## WHAT TO PRODUCE
Give again, exactly as written, the lines of the records below from the line with "Updated URIs, example" to the line with "The name of the module". Both end lines count; pictures do not.

[Dataset items]

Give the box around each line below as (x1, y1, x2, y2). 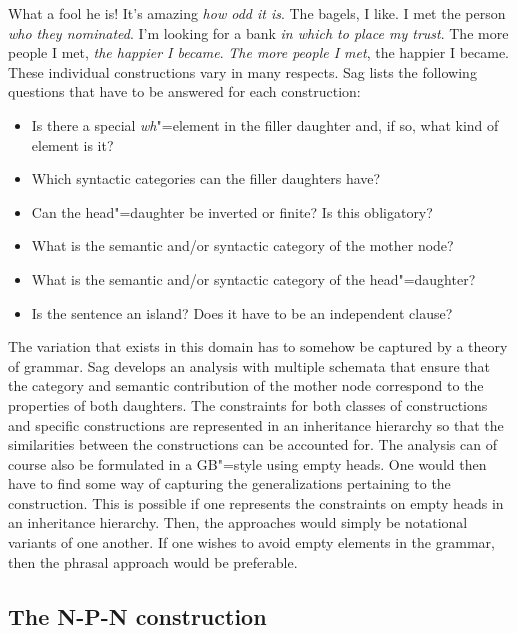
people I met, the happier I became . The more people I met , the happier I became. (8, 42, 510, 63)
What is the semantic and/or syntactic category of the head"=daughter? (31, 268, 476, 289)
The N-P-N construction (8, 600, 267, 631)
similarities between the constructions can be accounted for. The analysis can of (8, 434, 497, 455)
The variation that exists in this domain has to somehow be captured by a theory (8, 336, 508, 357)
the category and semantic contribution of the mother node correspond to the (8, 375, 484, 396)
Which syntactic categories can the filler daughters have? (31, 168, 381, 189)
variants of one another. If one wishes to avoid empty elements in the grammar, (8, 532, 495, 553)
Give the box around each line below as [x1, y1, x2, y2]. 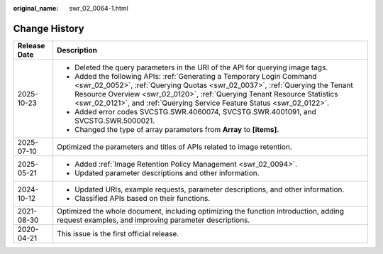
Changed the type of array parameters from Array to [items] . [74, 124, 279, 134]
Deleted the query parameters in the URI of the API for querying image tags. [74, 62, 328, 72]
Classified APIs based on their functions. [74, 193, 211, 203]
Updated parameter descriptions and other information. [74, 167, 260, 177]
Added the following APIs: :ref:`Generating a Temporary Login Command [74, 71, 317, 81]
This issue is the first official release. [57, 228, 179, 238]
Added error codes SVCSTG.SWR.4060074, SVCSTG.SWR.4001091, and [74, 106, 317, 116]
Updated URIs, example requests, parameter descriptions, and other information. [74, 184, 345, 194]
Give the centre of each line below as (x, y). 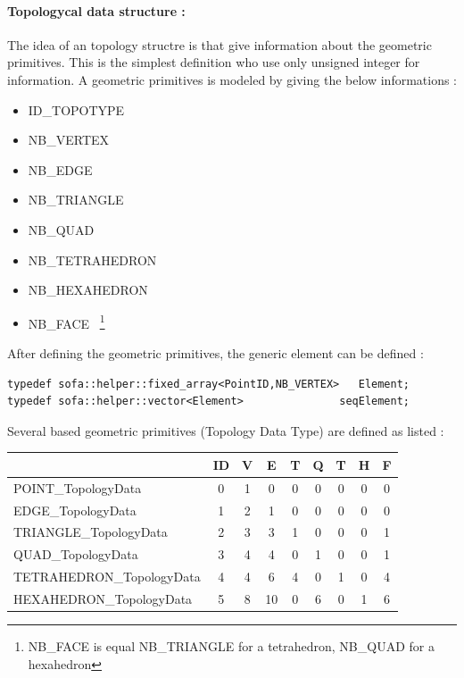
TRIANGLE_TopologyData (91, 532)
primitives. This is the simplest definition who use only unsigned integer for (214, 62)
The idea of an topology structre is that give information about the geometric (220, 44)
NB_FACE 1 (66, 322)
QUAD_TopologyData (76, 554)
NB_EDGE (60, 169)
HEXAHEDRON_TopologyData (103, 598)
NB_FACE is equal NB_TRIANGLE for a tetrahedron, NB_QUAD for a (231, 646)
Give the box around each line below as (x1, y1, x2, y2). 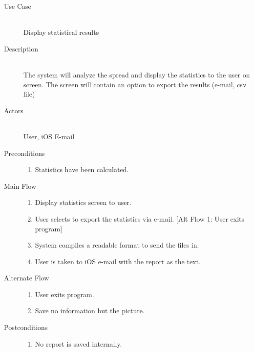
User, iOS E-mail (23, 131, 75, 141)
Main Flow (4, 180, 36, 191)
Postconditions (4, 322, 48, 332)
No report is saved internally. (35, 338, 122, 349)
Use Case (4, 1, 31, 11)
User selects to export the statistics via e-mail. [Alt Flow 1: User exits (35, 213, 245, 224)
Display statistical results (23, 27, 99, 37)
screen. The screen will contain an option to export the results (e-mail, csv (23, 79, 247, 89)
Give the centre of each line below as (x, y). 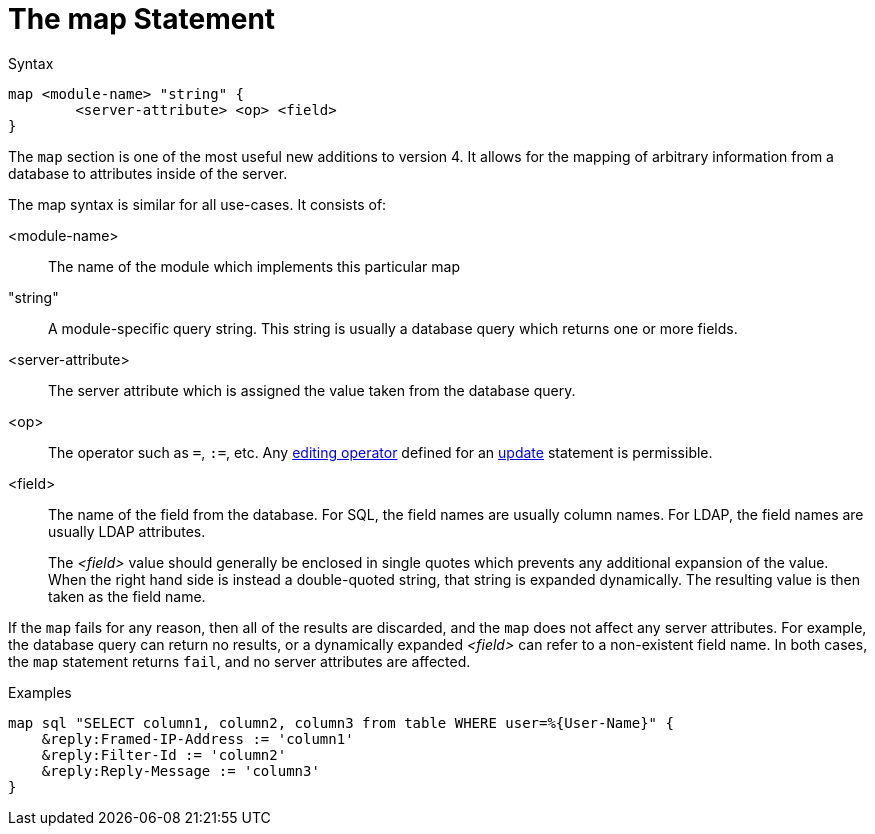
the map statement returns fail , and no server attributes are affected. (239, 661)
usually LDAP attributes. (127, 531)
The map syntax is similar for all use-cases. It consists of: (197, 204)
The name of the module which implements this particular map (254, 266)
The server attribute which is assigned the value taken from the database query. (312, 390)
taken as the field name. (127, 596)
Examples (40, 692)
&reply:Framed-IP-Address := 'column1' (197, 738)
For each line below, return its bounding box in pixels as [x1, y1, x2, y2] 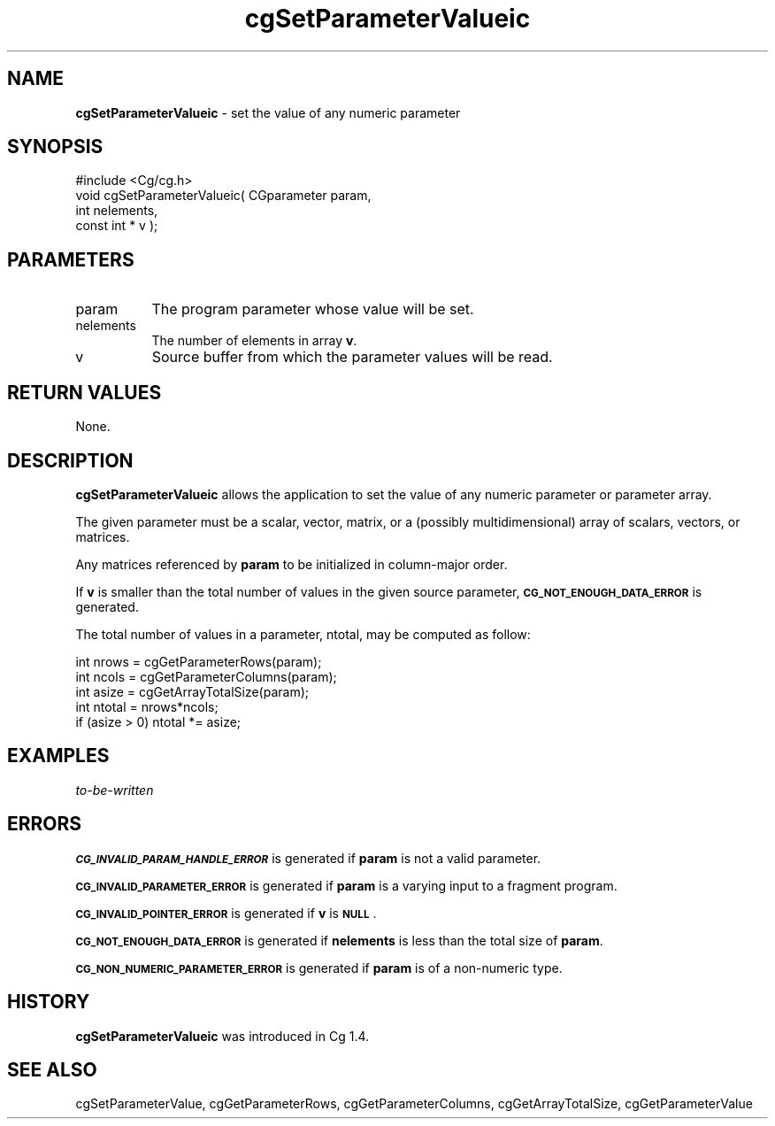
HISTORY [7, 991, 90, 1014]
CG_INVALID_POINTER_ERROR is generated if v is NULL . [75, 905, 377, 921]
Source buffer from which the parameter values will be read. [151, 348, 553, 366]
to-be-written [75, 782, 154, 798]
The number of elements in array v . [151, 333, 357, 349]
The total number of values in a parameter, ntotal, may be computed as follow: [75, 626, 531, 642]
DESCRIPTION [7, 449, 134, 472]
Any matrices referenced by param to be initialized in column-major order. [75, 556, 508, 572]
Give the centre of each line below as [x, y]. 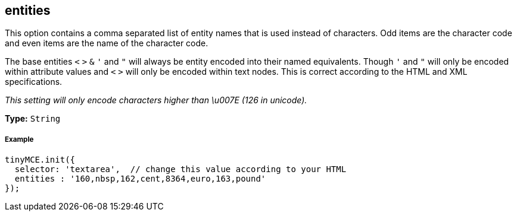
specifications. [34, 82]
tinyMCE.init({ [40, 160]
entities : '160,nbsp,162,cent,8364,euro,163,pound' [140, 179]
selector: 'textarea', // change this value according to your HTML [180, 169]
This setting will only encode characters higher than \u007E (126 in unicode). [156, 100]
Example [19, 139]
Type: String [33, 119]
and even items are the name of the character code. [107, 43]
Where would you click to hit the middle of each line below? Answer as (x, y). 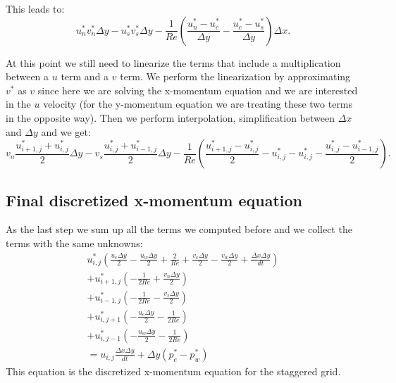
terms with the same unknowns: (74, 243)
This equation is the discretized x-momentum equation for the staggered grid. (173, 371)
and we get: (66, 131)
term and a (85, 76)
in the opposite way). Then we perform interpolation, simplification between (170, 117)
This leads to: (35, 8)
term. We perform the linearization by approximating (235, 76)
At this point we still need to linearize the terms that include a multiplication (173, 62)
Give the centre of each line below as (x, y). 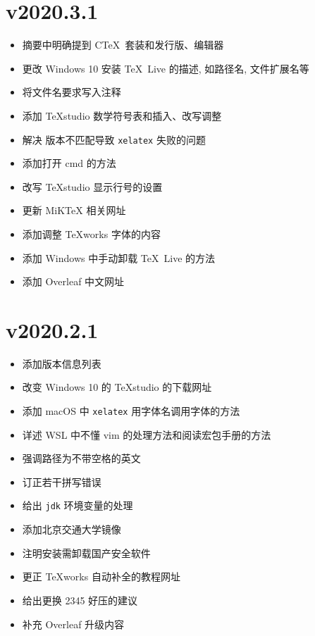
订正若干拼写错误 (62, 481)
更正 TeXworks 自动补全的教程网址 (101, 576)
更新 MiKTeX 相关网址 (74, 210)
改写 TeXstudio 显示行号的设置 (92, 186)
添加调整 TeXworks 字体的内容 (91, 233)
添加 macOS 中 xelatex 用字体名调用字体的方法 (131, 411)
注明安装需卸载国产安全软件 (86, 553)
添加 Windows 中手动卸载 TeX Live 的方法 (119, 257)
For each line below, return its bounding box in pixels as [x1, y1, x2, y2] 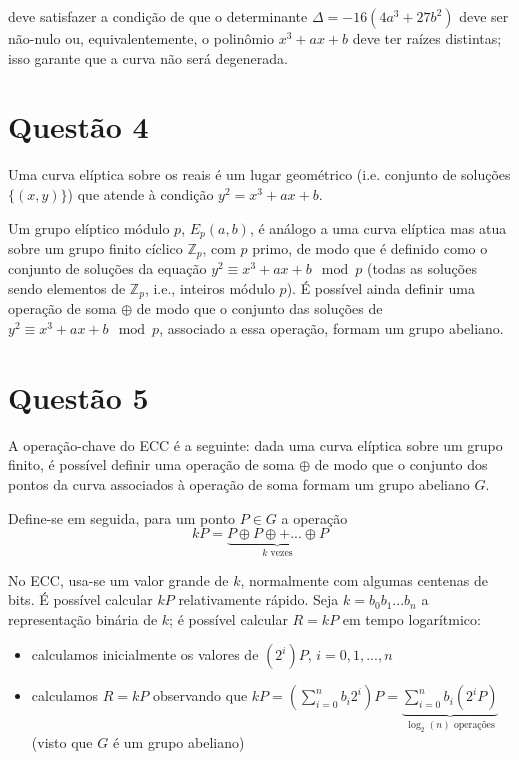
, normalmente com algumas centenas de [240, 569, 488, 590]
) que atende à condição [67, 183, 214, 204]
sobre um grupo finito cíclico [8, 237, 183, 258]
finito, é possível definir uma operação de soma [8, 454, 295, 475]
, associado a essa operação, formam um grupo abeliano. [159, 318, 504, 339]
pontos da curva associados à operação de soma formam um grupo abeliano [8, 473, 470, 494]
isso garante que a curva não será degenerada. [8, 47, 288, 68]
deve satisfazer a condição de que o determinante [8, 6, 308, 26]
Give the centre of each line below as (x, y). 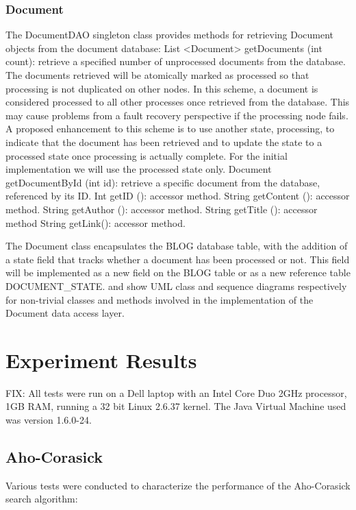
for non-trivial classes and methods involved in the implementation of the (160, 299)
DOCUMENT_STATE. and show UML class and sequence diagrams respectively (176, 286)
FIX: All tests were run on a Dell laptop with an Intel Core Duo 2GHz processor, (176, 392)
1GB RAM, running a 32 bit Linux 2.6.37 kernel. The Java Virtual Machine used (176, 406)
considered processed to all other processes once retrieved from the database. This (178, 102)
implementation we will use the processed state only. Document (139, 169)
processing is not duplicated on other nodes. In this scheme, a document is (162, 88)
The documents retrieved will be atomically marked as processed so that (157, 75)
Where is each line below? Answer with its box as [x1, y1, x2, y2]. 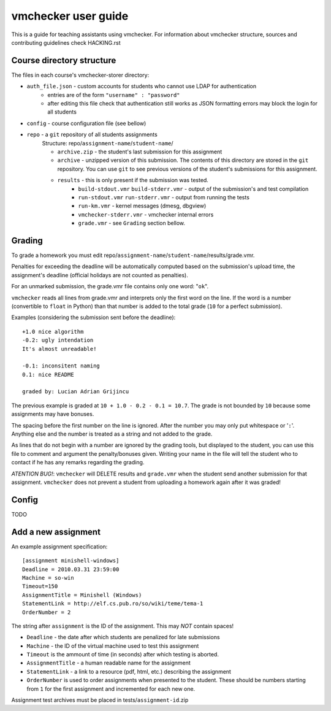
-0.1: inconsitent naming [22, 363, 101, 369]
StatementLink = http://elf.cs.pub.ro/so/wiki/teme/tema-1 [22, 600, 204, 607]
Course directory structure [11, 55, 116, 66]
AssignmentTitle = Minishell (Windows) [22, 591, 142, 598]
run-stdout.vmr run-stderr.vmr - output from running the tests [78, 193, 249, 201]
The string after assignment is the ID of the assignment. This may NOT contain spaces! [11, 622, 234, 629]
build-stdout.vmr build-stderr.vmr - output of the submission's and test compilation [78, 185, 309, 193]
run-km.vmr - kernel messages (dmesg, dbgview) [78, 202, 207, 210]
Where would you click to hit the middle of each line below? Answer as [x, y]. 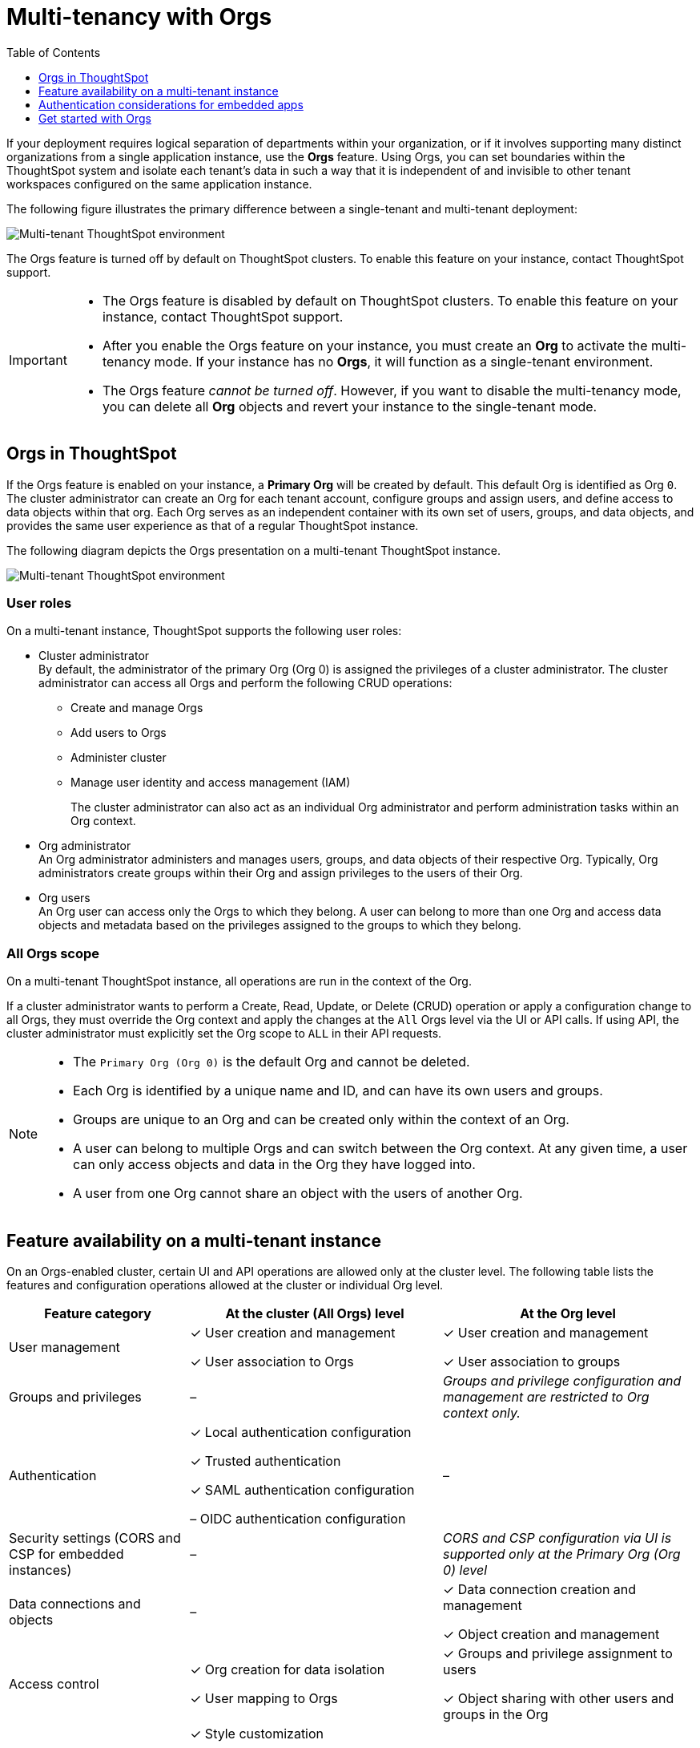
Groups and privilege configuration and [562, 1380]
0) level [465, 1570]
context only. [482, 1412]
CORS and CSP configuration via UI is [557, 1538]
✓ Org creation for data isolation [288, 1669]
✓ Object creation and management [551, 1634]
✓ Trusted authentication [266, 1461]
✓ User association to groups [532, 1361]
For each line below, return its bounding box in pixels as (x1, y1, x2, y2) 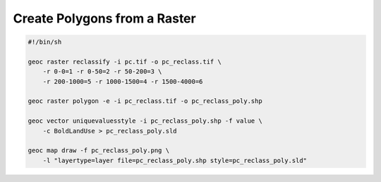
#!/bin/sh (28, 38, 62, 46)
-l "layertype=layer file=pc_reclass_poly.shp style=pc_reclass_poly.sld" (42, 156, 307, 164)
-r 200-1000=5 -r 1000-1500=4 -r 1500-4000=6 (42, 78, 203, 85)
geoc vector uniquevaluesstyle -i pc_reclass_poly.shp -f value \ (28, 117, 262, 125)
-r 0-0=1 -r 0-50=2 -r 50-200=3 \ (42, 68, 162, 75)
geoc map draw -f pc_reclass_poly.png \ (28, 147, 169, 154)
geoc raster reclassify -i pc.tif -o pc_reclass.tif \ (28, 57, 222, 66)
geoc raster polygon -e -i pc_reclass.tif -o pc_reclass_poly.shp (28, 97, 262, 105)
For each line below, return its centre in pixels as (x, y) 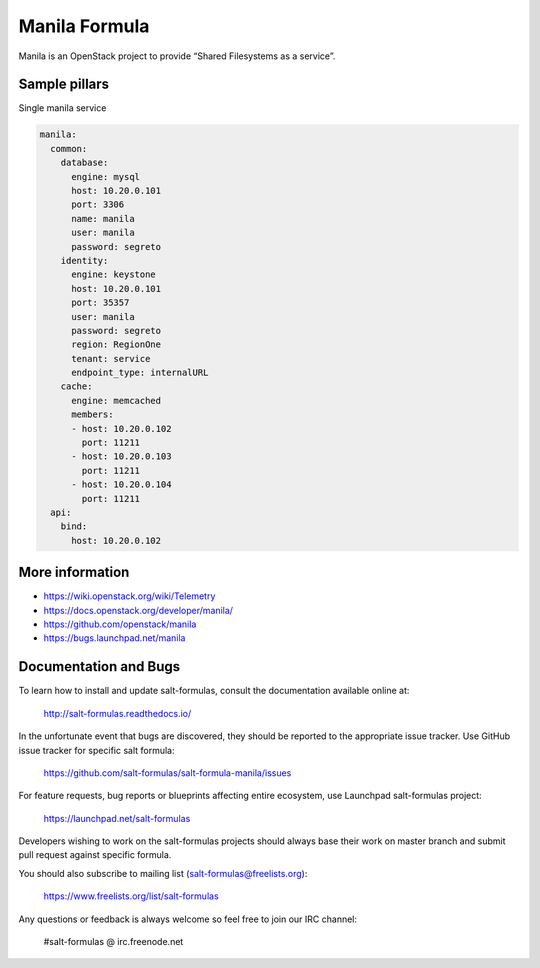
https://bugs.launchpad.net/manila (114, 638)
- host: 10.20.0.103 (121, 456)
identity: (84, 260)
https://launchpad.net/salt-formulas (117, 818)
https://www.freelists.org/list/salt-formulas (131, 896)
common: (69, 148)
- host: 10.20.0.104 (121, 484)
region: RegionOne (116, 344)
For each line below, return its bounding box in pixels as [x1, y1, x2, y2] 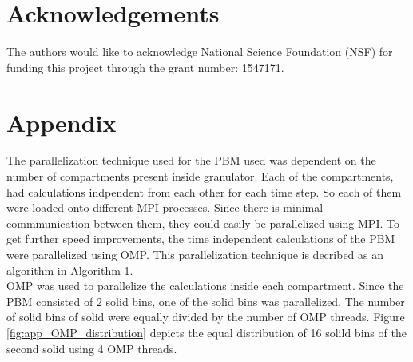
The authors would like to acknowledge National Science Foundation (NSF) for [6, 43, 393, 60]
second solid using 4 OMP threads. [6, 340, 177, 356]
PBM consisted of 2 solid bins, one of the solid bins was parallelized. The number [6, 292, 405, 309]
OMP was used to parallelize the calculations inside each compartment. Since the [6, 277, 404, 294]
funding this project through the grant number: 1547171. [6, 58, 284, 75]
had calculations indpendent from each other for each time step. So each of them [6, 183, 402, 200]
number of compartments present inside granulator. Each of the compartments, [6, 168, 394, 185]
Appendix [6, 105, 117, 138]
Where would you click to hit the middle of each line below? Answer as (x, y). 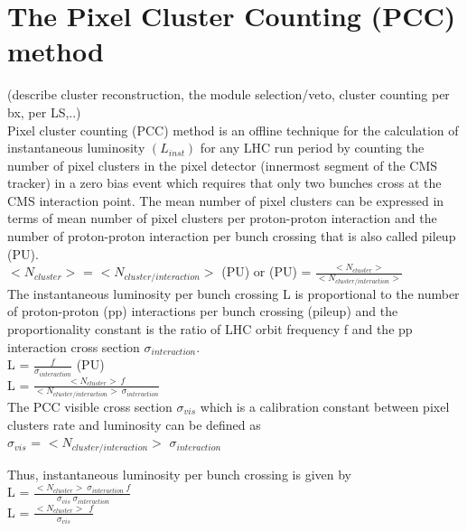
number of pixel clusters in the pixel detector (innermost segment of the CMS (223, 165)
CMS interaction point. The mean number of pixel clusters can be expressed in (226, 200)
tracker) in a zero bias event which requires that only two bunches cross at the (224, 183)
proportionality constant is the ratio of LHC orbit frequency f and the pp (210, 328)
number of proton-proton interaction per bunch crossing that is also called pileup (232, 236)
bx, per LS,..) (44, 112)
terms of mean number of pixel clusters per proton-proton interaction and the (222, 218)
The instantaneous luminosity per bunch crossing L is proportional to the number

## SOLUTION TO THE EXERCISE
Updated URIs, example requests, parameter descriptions, and other information. [74, 184, 345, 194]
Give the centre of each line below as (x, y). 
TRIANGLE_TopologyData (91, 532)
primitives. This is the simplest definition who use only unsigned integer for (214, 62)
The idea of an topology structre is that give information about the geometric (220, 44)
NB_FACE 1 (66, 322)
QUAD_TopologyData (76, 554)
NB_EDGE (60, 169)
HEXAHEDRON_TopologyData (103, 598)
NB_FACE is equal NB_TRIANGLE for a tetrahedron, NB_QUAD for a (231, 646)
Give the box around each line below as (x1, y1, x2, y2). 
User, iOS E-mail (23, 131, 75, 141)
Main Flow (4, 180, 36, 191)
Postconditions (4, 322, 48, 332)
No report is saved internally. (35, 338, 122, 349)
Use Case (4, 1, 31, 11)
User selects to export the statistics via e-mail. [Alt Flow 1: User exits (35, 213, 245, 224)
Display statistical results (23, 27, 99, 37)
screen. The screen will contain an option to export the results (e-mail, csv (23, 79, 247, 89)
Give the centre of each line below as (x, y). 
the map statement returns fail , and no server attributes are affected. (239, 661)
usually LDAP attributes. (127, 531)
The map syntax is similar for all use-cases. It consists of: (197, 204)
The name of the module which implements this particular map (254, 266)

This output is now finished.